(Data entries)
[Start of section]
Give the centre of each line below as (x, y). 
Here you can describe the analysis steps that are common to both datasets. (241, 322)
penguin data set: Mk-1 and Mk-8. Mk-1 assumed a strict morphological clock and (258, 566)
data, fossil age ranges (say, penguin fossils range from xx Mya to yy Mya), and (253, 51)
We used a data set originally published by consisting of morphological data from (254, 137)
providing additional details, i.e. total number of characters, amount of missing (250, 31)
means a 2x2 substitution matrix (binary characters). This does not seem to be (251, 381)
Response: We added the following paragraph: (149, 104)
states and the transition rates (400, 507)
[End of section]
[Start of section]
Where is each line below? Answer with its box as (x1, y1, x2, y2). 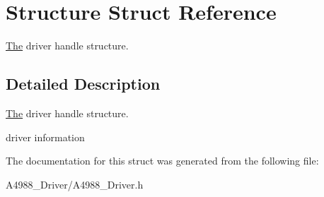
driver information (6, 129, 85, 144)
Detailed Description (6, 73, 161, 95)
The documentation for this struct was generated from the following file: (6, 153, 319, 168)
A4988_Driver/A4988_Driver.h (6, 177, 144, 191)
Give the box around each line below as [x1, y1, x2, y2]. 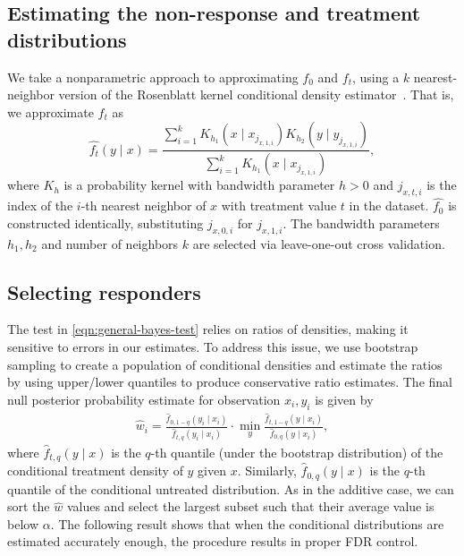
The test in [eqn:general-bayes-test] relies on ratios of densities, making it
[End of section]
In the data above, find the line containing "Give the box" and the line containing "The test in". Copy exactly the stretch from the first through the second, both included, leaving out any picture.

### OUTPUT OF THE TASK:
Give the box around each line below as [x1, y1, x2, y2]. 
The test in [eqn:general-bayes-test] relies on ratios of densities, making it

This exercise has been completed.